Tiadora Ruza’s journey at the University of Waterloo began long before she started university. The inaugural winner of the Germain-Erdős Award spent many years as a teenager participating in the Math Circles program, a math outreach and enrichment program conducted on campus by the Centre for Education in Math and Computing. Math Circles, Ruza reflects, “allowed me to become familiar with the campus environment and made Waterloo feel like my mathematical home.”
Because of that familiarity, coming to Waterloo to study combinatorics and optimization as well as computer science was a logical choice. “I looked forward to the opportunity to study with other students who were just as passionate about mathematics as I was,” she says. “After arriving here, through orientation, classes, and URAs, I’ve had the opportunity to meet extraordinarily talented and passionate individuals who inspire me in my own mathematical journey.”
Now, as she prepares to graduate this June, Ruza has reached another milestone in her journey: winning the inaugural Germain-Erdős award. The Germain-Erdős Award was established by math graduate David Ash (BMath ’87) to recognize and support undergraduate research. Ash loved the research he did into Combinatorics and Optimization as an undergraduate, and thus established the award to “support the next generation of mathematical researchers.” It is named for two ground-breaking mathematicians — Sophie Germain and Paul Erdős.
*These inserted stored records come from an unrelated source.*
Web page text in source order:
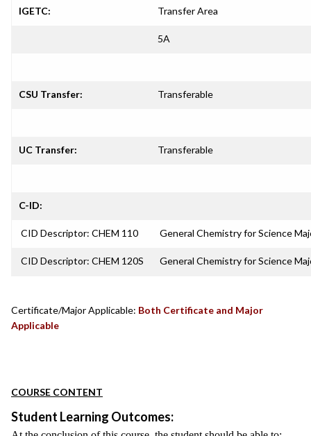
IGETC: Transfer Area
5A
CSU Transfer: Transferable
UC Transfer: Transferable
C-ID:
CID Descriptor: CHEM 110 General Chemistry for Science
CID Descriptor: CHEM 120S General Chemistry for Science
Certificate/Major Applicable: Both Certificate and Major
Applicable
COURSE CONTENT
Student Learning Outcomes:
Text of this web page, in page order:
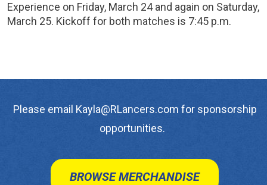
Experience on Friday, March 24 and again on Saturday,
March 25. Kickoff for both matches is 7:45 p.m.
Please email Kayla@RLancers.com for sponsorship
opportunities.
BROWSE MERCHANDISE
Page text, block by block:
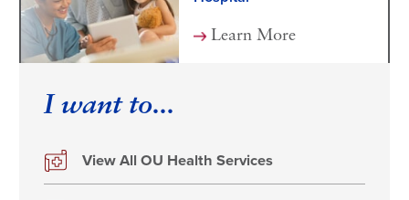
Learn More
I want to...
View All OU Health Services
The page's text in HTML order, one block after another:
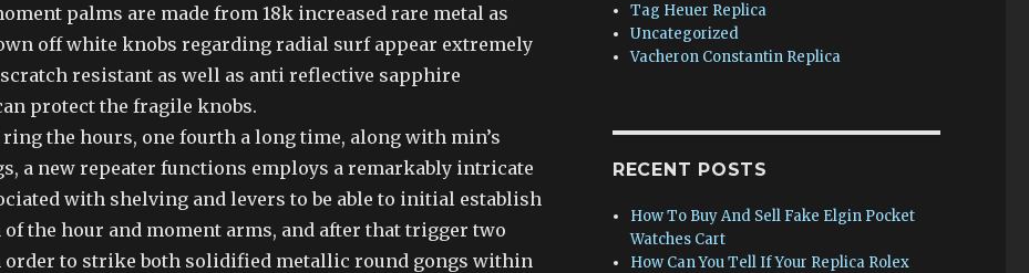
palms are made from 18k increased rare metal as
off white knobs regarding radial surf appear extremely
resistant as well as anti reflective sapphire
protect the fragile knobs.
the hours, one fourth a long time, along with min’s
a new repeater functions employs a remarkably intricate
with shelving and levers to be able to initial establish
the hour and moment arms, and after that trigger two
order to strike both solidified metallic round gongs within
Tag Heuer Replica
Uncategorized
Vacheron Constantin Replica
RECENT POSTS
How To Buy And Sell Fake Elgin Pocket
Watches Cart
How Can You Tell If Your Replica Rolex
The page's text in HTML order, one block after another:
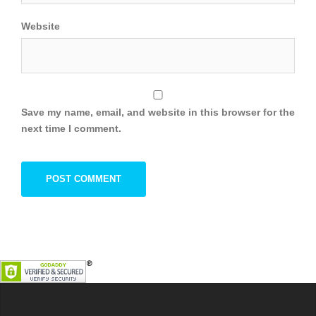
Website
Save my name, email, and website in this browser for the
next time I comment.
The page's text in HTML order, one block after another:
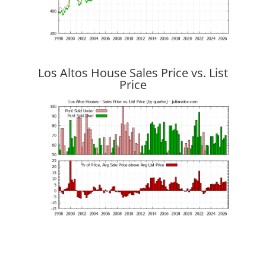
Los Altos House Sales Price vs. List
Price
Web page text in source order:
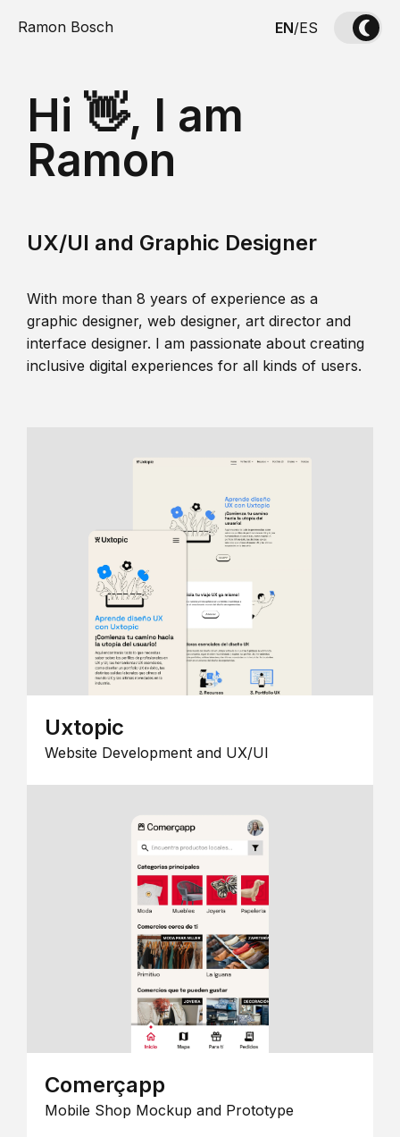
Ramon Bosch EN/ES
Hi 👋, I am
Ramon
UX/UI and Graphic Designer
With more than 8 years of experience as a
graphic designer, web designer, art director and
interface designer. I am passionate about creating
inclusive digital experiences for all kinds of users.
Uxtopic
Website Development and UX/UI
Comerçapp
Mobile Shop Mockup and Prototype
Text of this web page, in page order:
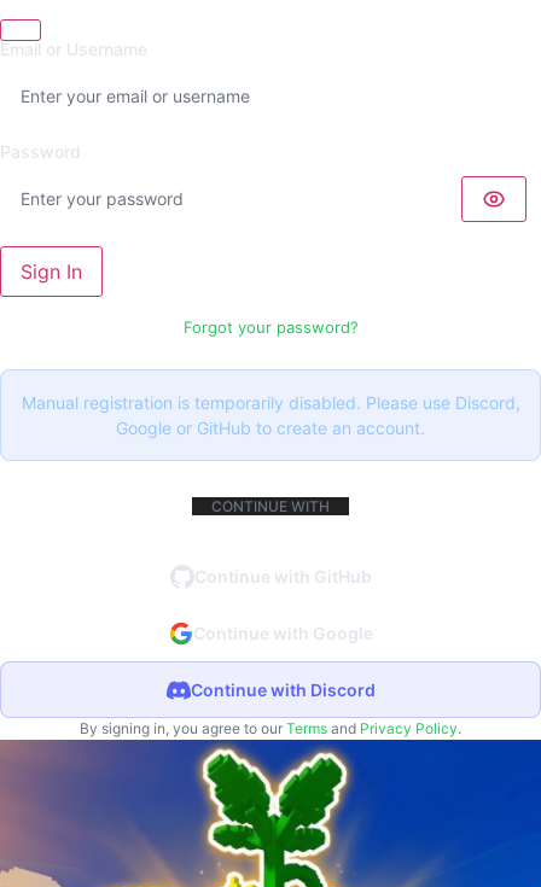
Email or Username
Password
Sign In
Forgot your password?
Manual registration is temporarily disabled. Please use Discord,
Google or GitHub to create an account.
CONTINUE WITH
Continue with GitHub
Continue with Google
Continue with Discord
By signing in, you agree to our Terms and Privacy Policy.
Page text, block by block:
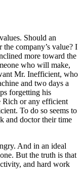
Should an
company’s value? I
more toward the
who will make,
Mr. Inefficient, who
and two days a
forgetting his
Rich or any efficient
To do so seems to
and doctor their time
And in an ideal
But the truth is that
and hard work
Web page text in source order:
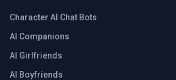
Character AI Chat Bots
AI Companions
AI Girlfriends
AI Boyfriends
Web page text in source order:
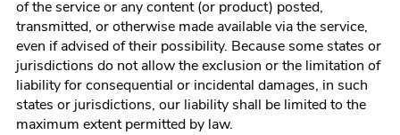
of the service or any content (or product) posted,
transmitted, or otherwise made available via the service,
even if advised of their possibility. Because some states or
jurisdictions do not allow the exclusion or the limitation of
liability for consequential or incidental damages, in such
states or jurisdictions, our liability shall be limited to the
maximum extent permitted by law.
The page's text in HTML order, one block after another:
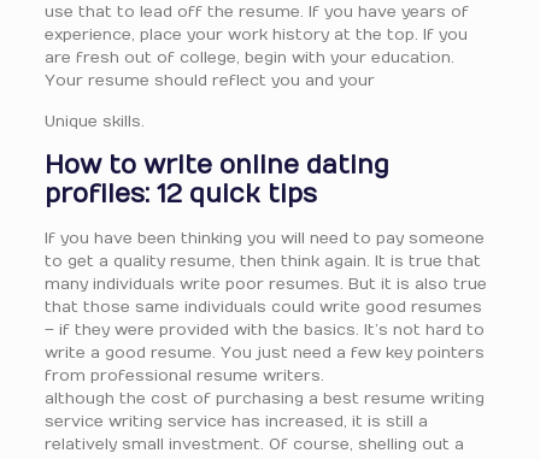
use that to lead off the resume. If you have years of
experience, place your work history at the top. If you
are fresh out of college, begin with your education.
Your resume should reflect you and your
Unique skills.
How to write online dating
profiles: 12 quick tips
If you have been thinking you will need to pay someone
to get a quality resume, then think again. It is true that
many individuals write poor resumes. But it is also true
that those same individuals could write good resumes
– if they were provided with the basics. It’s not hard to
write a good resume. You just need a few key pointers
from professional resume writers.
although the cost of purchasing a best resume writing
service writing service has increased, it is still a
relatively small investment. Of course, shelling out a

Tiadora received the Germain-Erdős award in recognition of the research she has conducted in two fields: Analytic Combinatorics in Several Variables and Hand-Writing Recognition. During her NSERC Undergraduate Student Research Award–sponsored work with Combinatorics and Optimization Professor Stephen Melczer, she sought to prove Local Central Limit Theorems — “in other words, proving that certain objects follow a normal distribution.”
She also did two terms of research with Computer Science Professor George Labahn, considering the problem of mathematics hand-writing recognition — “in particular, how to provide effective recognitions tailored to a certain users’ hand-writing.”